Only one stretch of the listing below is wanted. Give it again exactly, from the line with "Eastern Origins (86, 174)" through the line with "Table 1 [224, 368]".

▬▬▬▬▬▬▬▬▬▬

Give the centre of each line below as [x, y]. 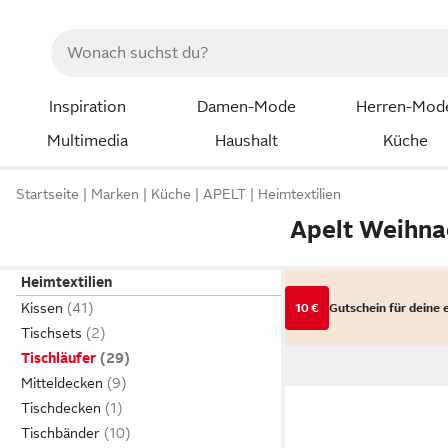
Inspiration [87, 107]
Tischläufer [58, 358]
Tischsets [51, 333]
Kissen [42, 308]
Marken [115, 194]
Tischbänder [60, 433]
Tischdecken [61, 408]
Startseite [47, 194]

▬▬▬▬▬▬▬▬▬▬

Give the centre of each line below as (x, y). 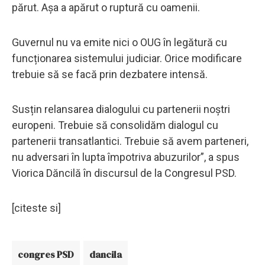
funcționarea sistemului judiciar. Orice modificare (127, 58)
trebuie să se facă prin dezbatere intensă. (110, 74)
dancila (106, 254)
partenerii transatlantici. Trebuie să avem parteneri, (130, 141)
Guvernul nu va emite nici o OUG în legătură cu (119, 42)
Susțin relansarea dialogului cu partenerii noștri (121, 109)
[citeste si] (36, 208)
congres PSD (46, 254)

▬▬▬▬▬▬▬▬▬▬

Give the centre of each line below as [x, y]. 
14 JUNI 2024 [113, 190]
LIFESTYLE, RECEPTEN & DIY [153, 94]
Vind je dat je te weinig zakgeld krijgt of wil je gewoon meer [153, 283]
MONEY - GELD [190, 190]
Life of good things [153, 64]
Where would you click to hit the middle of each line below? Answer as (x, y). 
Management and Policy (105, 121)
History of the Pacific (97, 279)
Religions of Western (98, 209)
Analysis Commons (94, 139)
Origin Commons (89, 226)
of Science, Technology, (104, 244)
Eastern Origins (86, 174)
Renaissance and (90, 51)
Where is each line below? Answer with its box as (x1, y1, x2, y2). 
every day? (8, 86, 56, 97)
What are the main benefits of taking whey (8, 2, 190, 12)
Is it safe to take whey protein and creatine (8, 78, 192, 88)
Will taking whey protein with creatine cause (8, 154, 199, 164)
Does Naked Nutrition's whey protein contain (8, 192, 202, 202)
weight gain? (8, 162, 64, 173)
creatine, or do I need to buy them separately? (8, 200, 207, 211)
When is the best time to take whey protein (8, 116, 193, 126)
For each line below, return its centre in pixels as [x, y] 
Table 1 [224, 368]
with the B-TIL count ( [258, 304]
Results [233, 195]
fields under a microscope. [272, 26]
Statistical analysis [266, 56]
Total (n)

▬▬▬▬▬▬▬▬▬▬

● **Final answer**
Eastern Origins (86, 174)
Renaissance and (90, 51)
Where is each line below? Answer with its box as (x1, y1, x2, y2). 
every day? (8, 86, 56, 97)
What are the main benefits of taking whey (8, 2, 190, 12)
Is it safe to take whey protein and creatine (8, 78, 192, 88)
Will taking whey protein with creatine cause (8, 154, 199, 164)
Does Naked Nutrition's whey protein contain (8, 192, 202, 202)
weight gain? (8, 162, 64, 173)
creatine, or do I need to buy them separately? (8, 200, 207, 211)
When is the best time to take whey protein (8, 116, 193, 126)
For each line below, return its centre in pixels as [x, y] 
Table 1 [224, 368]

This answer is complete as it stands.